On 04/02/15 01:02, Dan McGee wrote:
> On Tue, Feb 3, 2015 at 8:47 AM, David Macek <[email protected]> wrote:
>> Hi all.
>>
>> The issue is that pacman refuses to replace a file during package upgrade if 
>> the case of the file's name has changed between versions. The error 
>> displayed is this:
>>
>>> error: failed to commit transaction (conflicting files)
>>> example2: /path/to/file exists in filesystem
>>> Errors occurred, no packages were upgraded.
>>
>> I'm using pacman on Windows/NTFS (ported as part of the MSYS2 project). I'm 
>> not completely sure if the problem is in upstream pacman, or only in the 
>> ported one, but it's happened enough times to prompt me to ask you people. I 
>> don't fully understand _alpm_db_find_fileconflicts, but it seems that it 
>> can't discover that the conflicting file will be removed with the old 
>> version of the package before an actual conflict can occur.
>>
>> Would this be considered as a bug in pacman?
>>
>> For the whole log (not much longer) and example PKGBUILDs, look here: 
>> https://gist.github.com/elieux/8faaf423601d7ef01d0f
>>
>> Note that NTFS while is not case-sensitive by default, it is case-preserving.
> 
> This is a quick response without diving into the code, but from what I
> remember and can offer:
> 
> 1. If you could provide debug-level logs using `--debug`, that will
> make everything easier to troubleshoot. Your test case is very useful
> though, and can potentially even be turned into a pactest case later
> if this really wants to get solved.
> 2. "Does file exist" checks use either stat() or access(), which
> likely do the right thing with regards to case-sensitivity. However,
> pacman internally knows nothing about "are these two paths the same"

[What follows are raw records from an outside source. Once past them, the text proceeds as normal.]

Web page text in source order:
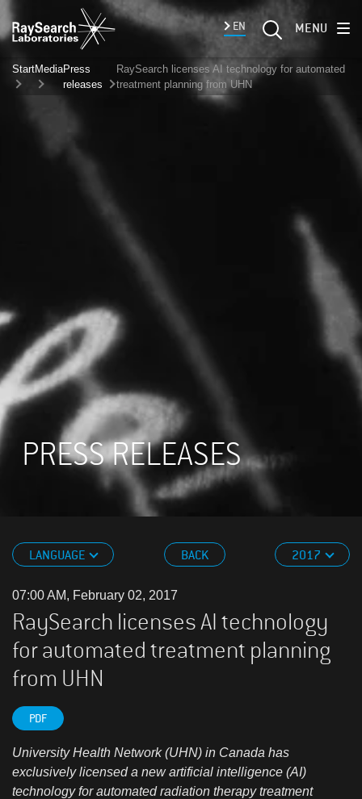
EN MENU
StartMediaPress
releases
RaySearch licenses AI technology for automated
treatment planning from UHN
PRESS RELEASES
LANGUAGE BACK 2017
07:00 AM, February 02, 2017
RaySearch licenses AI technology
for automated treatment planning
from UHN
PDF
University Health Network (UHN) in Canada has
exclusively licensed a new artificial intelligence (AI)
technology for automated radiation therapy treatment

> characteristics of a particular filesystem. It simply uses strcmp() to
> see if they are identical.
> 3. There are a lot of assumptions related to #2 in the codebase, but
> in theory, we could look at a path, get filesystem info (statfs) for
> that path, and then decide if we should be case sensitive or
> insensitive when doing operations here.

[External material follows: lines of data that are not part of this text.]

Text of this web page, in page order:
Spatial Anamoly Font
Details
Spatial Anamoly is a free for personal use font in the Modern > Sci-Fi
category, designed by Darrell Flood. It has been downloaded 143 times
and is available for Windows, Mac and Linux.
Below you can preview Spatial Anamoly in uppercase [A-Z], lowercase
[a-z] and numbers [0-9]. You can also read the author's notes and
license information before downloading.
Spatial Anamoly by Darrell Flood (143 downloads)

We already check all mountpoints when checking space requirements. I'm
sure we can assess the case-sensitivity of the filesystem then.

> 4. Given the scope of #3, I wouldn't so much call this a bug as an
> unimplemented feature.
> 5. It is awesome that you are using pacman in a non-Arch setting! I
> think Allan/Dave/Andrew/current maintainers would definitely accept
> patches for better support for MSYS in "upstream" pacman as long as
> they don't have a negative impact on Arch usage, and this would also
> save you the burden of maintaining a large patchset and merging
> upstream all the time.

Sure  - send through any patches.  Although from memory, not a lot
needed changed when I last looked at your pathset it was not that big.